Buffalo stood up, stretched his arms above his head, and unintentionally thrust his impressive stomach out. “Time for a fag,” he announced, and then paused. “Here, Rod, I haven’t seen your boy, Thomas, for a while. Everything alright with him?”
“I haven’t seen him either. Neither has anybody else, for that matter. I don’t know how he’s doing. Must be good, though, considering the amount of hours he’s been putting in at the office.”
“Good, good. Nice lad,” commented Buffalo without any conviction whatsoever as he walked away with a packet of cigarettes in one hand, a disposable lighter in the other, and a Mini Cheddar clinging to the seat of his trousers.
Harry Growler
Tom Peddle sat on a plastic chair, leaning with his elbow on a dusty table and nervously propping his chin with his h
and. It was the furniture that one would expect to find in a nineteen seventies school classroom rather than the office of a renowned businessman like Harry Growler. The walls were bare and the fluorescent strip lighting flickered incessantly. Several cardboard boxes were stacked against one of the walls and above them hung a list of names that were pinned to a large cork notice board.

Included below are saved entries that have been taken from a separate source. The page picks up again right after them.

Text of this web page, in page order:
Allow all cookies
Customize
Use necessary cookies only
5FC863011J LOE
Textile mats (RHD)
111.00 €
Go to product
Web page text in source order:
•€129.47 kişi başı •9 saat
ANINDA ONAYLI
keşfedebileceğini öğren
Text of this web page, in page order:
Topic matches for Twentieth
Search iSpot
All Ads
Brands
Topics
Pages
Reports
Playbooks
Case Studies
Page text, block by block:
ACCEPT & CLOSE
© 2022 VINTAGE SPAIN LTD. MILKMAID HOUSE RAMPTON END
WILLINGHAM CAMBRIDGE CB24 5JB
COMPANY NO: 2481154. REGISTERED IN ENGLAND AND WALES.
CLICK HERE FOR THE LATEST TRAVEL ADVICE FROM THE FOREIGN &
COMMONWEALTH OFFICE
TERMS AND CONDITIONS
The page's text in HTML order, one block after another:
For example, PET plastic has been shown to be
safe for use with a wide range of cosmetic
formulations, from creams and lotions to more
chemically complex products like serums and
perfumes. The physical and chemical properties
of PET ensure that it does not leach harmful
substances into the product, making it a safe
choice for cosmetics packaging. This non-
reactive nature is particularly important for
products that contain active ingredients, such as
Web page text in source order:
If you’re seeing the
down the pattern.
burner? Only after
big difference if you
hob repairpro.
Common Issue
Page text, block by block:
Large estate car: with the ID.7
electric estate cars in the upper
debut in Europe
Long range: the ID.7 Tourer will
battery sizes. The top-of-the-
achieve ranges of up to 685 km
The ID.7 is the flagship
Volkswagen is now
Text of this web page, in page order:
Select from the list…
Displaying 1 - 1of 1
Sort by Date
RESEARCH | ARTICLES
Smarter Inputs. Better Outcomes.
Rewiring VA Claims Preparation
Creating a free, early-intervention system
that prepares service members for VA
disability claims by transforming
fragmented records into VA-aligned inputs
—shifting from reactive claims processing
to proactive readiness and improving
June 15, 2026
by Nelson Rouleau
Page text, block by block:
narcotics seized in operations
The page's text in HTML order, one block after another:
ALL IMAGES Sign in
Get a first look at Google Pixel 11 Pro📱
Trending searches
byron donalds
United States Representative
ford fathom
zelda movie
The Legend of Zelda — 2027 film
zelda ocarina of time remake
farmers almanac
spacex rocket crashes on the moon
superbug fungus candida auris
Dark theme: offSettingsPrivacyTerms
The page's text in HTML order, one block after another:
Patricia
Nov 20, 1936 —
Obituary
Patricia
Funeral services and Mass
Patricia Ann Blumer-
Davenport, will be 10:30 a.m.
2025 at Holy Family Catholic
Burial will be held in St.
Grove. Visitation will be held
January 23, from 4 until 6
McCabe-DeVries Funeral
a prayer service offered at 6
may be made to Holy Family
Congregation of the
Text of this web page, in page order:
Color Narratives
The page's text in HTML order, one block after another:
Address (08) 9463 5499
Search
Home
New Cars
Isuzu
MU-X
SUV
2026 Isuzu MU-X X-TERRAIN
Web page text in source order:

Tom strained to see if his name was on the list but in the intermittent light, he could not be sure if he had read it correctly. This made him yet more anxious. He shuffled in his chair, removed his elbow from the table, and clasped his hands together as if he were praying. He felt as though he had been left alone in the headmaster’s study to await an, as yet, undetermined punishment.
The door opened and Tom noticed that the paint was peeling from the door frame. A man entered the room. He was portly and ageing. He wasn’t dressed smartly like a traditional man of business but wore a woollen pullover and a pair of striped brown slacks. His face was deeply grooved and knotted and a pair of plastic rimmed reading glasses hung from a fine chain around his neck. He paid no heed to Tom’s presence, almost as if he wasn’t there. His phone rang and he answered it with a curt, “Yes?”
He listened to a voice on the other end of the line and then, with great deliberation in every word, said, “Do whatever you feel is necessary.” He then dismissed the call and placed his phone on top of the table at which Tom was sitting. He sat down opposite him and stared menacingly into his face. “And what can I do for you?”
Tom shuffled in his seat again, as if he were squirming just a little, like a naughty school boy. “Thank you for seeing me, Mr Growler.”
Growler held up a hand and cut him short. “What do you want?”
“I need you to extend me some credit.”
Growler pushed his spectacles onto the end of his nose and locked his eyes on Tom’s. “You want to borrow money from me!” He struck an attitude of disbelief. “From me! Although you still owe me from the last time I was kind enough to extend my credit to you and your family.” Growler seemed to grind his teeth pointedly as he overly pronounced the word, “family”. “Or had you forgotten about our previous arrangement?”